EXPLICIT_WORDS = ["badword", "offensive", "explicit"]  # Customize as needed
SORT_KEYWORDS = ["shirt", "jacket"]  # Reorder priority


### 🧼 Cleaning Functions

In [3]:

# === LOAD DATA ===
df = pd.read_csv(INPUT_CSV)

# === Track rejected rows ===
rejected_unreadable = pd.DataFrame()
rejected_explicit = pd.DataFrame()
rejected_duplicates = pd.DataFrame()

# === 1. REMOVE UNREADABLE WPIDs ===
# WPIDs should be alphanumeric and > 6 characters
mask_valid_wpid = df['WPID'].astype(str).str.fullmatch(r'[A-Za-z0-9]{7,}')
rejected_unreadable = df[~mask_valid_wpid]
df = df[mask_valid_wpid]

# === 2. REMOVE EXPLICIT CONTENT ===
def contains_explicit(text):
    if pd.isnull(text):
        return False
    text = text.lower()
    return any(word in text for word in EXPLICIT_WORDS)

mask_explicit = df['Product Name'].apply(contains_explicit)
rejected_explicit = df[mask_explicit]
df = df[~mask_explicit]

# === 3. REMOVE DUPLICATES (Keep First) ===
df_before = df.copy()
df = df.drop_duplicates()
rejected_duplicates = df_before[~df_before.index.isin(df.index)]

# === 4. CLEAN URL QUOTES ===
for col in ['Image URL1', 'Image URL2', 'Image URL3']:
    df[col] = df[col].astype(str).str.replace('"', '', regex=False)

# === 5. REARRANGE BY KEYWORDS ===
def sort_priority(name):
    if pd.isnull(name):
        return (len(SORT_KEYWORDS), name)
    name_lower = name.lower()
    for i, kw in enumerate(SORT_KEYWORDS):
        if kw.lower() in name_lower:
            return (i, name)
    return (len(SORT_KEYWORDS), name)

df['__sort_order__'] = df['Product Name'].apply(sort_priority)
df = df.sort_values('__sort_order__').drop(columns='__sort_order__')

# === 6. REORDER COLUMNS TO SCHEMA ===
desired_order = ['WPID', 'Item ID', 'Product Name', 'Image URL1', 'Image URL2', 'Image URL3']
df = df[[col for col in desired_order if col in df.columns]]
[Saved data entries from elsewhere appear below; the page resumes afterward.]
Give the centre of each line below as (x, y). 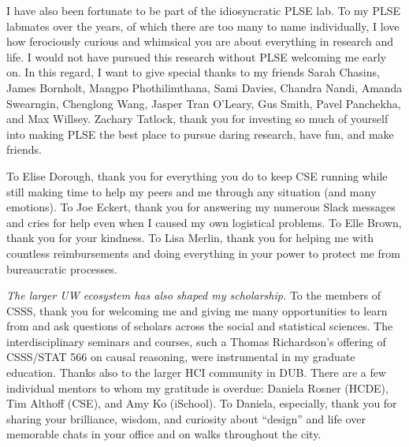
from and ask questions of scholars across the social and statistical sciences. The (200, 326)
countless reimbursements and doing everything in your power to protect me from (203, 253)
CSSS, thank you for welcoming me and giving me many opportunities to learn (197, 310)
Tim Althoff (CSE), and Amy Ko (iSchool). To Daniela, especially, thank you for (202, 403)
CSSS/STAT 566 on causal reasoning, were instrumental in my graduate (181, 357)
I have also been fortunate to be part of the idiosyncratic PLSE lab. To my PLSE (204, 10)
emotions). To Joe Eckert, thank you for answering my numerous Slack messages (201, 207)
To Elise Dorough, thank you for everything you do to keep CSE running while (197, 175)
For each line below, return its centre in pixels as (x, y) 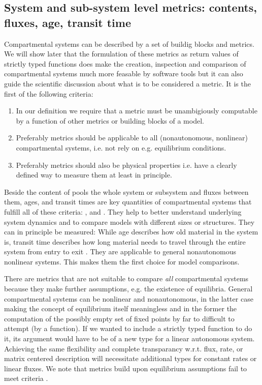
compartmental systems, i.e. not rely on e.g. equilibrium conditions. (121, 147)
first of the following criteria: (49, 93)
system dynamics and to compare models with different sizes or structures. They (129, 221)
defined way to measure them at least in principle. (94, 175)
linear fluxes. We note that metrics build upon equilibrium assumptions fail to (126, 368)
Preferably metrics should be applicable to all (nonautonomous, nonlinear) (132, 138)
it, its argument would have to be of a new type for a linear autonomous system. (129, 338)
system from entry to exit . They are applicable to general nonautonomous (120, 251)
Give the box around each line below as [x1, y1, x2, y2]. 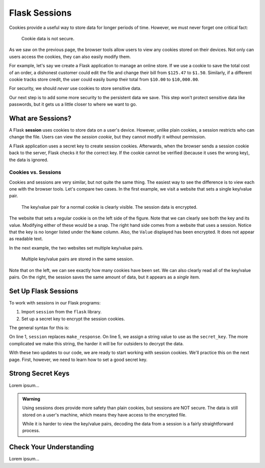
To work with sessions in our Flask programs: [9, 300, 101, 305]
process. [22, 428, 40, 434]
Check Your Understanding [9, 443, 94, 451]
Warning [22, 396, 40, 402]
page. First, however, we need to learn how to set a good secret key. [9, 357, 148, 362]
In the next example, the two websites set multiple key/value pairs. [9, 245, 143, 250]
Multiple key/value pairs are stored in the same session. [21, 256, 134, 262]
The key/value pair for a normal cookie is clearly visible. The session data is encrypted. [21, 204, 198, 210]
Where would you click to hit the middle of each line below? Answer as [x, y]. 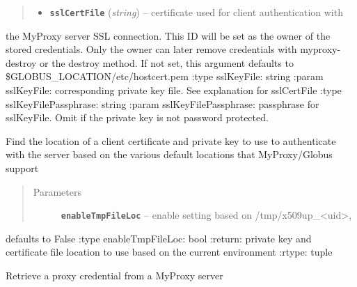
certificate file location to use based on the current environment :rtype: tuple [169, 252]
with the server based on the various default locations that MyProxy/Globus [169, 154]
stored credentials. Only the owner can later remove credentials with [151, 49]
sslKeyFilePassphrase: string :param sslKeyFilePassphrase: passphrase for [162, 103]
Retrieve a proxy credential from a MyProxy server [114, 276]
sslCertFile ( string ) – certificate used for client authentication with [196, 12]
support [22, 168]
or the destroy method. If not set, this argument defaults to [167, 62]
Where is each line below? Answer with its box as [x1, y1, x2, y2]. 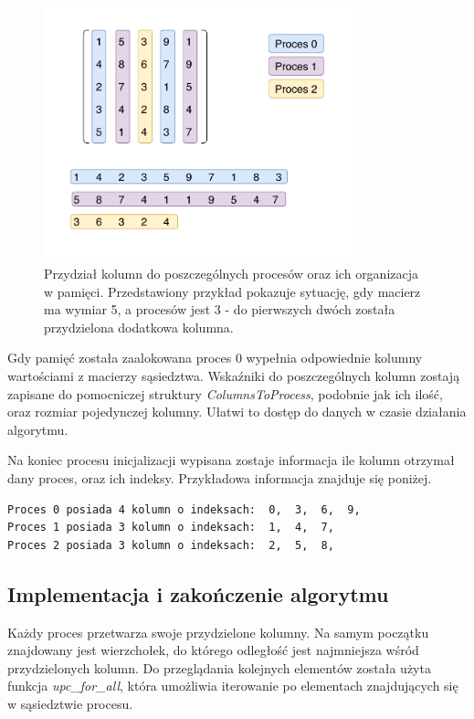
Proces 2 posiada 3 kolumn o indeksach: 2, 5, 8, [7, 538, 334, 552]
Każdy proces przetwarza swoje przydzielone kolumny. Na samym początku [7, 622, 429, 641]
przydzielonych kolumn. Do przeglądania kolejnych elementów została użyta [7, 658, 431, 677]
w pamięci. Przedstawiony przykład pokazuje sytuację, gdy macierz [44, 281, 421, 301]
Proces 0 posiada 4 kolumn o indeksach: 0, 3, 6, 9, [7, 502, 361, 516]
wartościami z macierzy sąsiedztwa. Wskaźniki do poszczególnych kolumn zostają [7, 366, 460, 386]
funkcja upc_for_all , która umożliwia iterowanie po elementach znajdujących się [7, 676, 458, 695]
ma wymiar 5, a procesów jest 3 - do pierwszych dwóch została [44, 300, 395, 319]
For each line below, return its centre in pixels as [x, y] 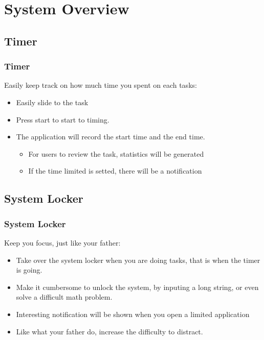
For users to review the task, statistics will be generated [116, 153]
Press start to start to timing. [63, 119]
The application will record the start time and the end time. [111, 137]
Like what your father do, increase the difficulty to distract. [109, 331]
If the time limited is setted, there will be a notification [115, 171]
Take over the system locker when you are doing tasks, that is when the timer [138, 260]
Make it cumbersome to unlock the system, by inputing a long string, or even [137, 287]
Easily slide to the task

# === 7. SAVE OUTPUT TO MULTI-SHEET EXCEL ===
with pd.ExcelWriter(OUTPUT_XLSX) as writer:
    df.to_excel(writer, sheet_name="Cleaned_Data", index=False)
    rejected_unreadable.to_excel(writer, sheet_name="Unreadable_WPIDs", index=False)
    rejected_explicit.to_excel(writer, sheet_name="Explicit_Content", index=False)
    rejected_duplicates.to_excel(writer, sheet_name="Duplicates", index=False)

print("✅ Cleaning complete. Output saved to:", OUTPUT_XLSX)


✅ Cleaning complete. Output saved to: cleaned_output.xlsx